- **What is needed**: Restate word for word the lines of the records below, starting at the line that contains "KVS Gourav Awards (29, 7, 89, 15)" and ending at the line that contains "Privacy Policy", with both of those lines included and nothing else.
————————
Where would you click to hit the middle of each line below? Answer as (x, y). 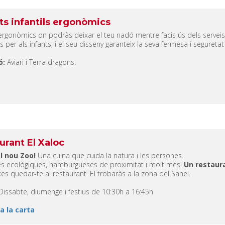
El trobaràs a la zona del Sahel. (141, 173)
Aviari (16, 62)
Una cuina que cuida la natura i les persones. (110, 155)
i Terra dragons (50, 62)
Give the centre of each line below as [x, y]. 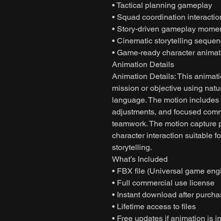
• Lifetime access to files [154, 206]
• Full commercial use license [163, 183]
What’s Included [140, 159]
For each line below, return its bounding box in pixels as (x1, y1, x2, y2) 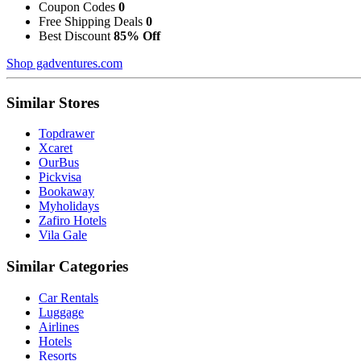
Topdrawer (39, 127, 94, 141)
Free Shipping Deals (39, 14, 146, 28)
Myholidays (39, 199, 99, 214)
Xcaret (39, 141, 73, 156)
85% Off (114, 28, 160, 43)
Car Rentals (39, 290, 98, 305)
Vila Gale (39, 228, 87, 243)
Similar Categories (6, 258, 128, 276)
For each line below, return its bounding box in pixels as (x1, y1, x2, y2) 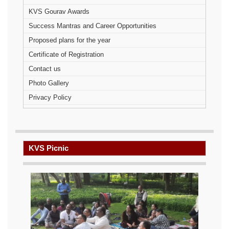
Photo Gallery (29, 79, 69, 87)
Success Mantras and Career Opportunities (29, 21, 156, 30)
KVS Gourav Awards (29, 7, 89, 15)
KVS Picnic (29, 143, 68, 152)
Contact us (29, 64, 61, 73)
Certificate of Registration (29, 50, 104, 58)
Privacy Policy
————————
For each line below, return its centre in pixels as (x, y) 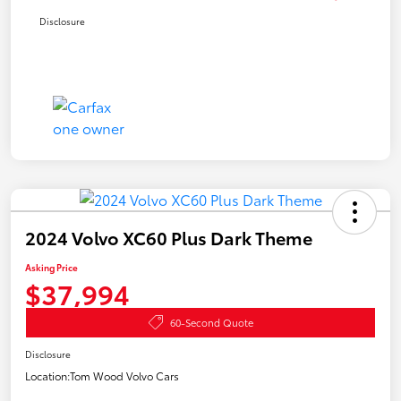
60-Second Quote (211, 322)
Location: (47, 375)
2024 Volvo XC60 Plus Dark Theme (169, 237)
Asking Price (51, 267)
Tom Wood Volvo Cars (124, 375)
————————
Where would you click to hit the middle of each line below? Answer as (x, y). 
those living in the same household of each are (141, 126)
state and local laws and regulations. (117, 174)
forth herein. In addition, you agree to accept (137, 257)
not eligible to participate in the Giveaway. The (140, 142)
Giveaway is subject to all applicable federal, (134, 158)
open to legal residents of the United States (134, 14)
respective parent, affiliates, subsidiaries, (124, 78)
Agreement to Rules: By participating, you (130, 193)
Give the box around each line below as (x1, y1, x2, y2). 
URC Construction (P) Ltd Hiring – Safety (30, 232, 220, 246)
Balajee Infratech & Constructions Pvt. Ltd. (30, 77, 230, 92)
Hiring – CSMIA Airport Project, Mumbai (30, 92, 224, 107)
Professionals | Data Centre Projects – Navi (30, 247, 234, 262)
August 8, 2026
————————
- **Answer to this exercise**:
KVS Gourav Awards (29, 7, 89, 15)
KVS Picnic (29, 143, 68, 152)
Contact us (29, 64, 61, 73)
Certificate of Registration (29, 50, 104, 58)
Privacy Policy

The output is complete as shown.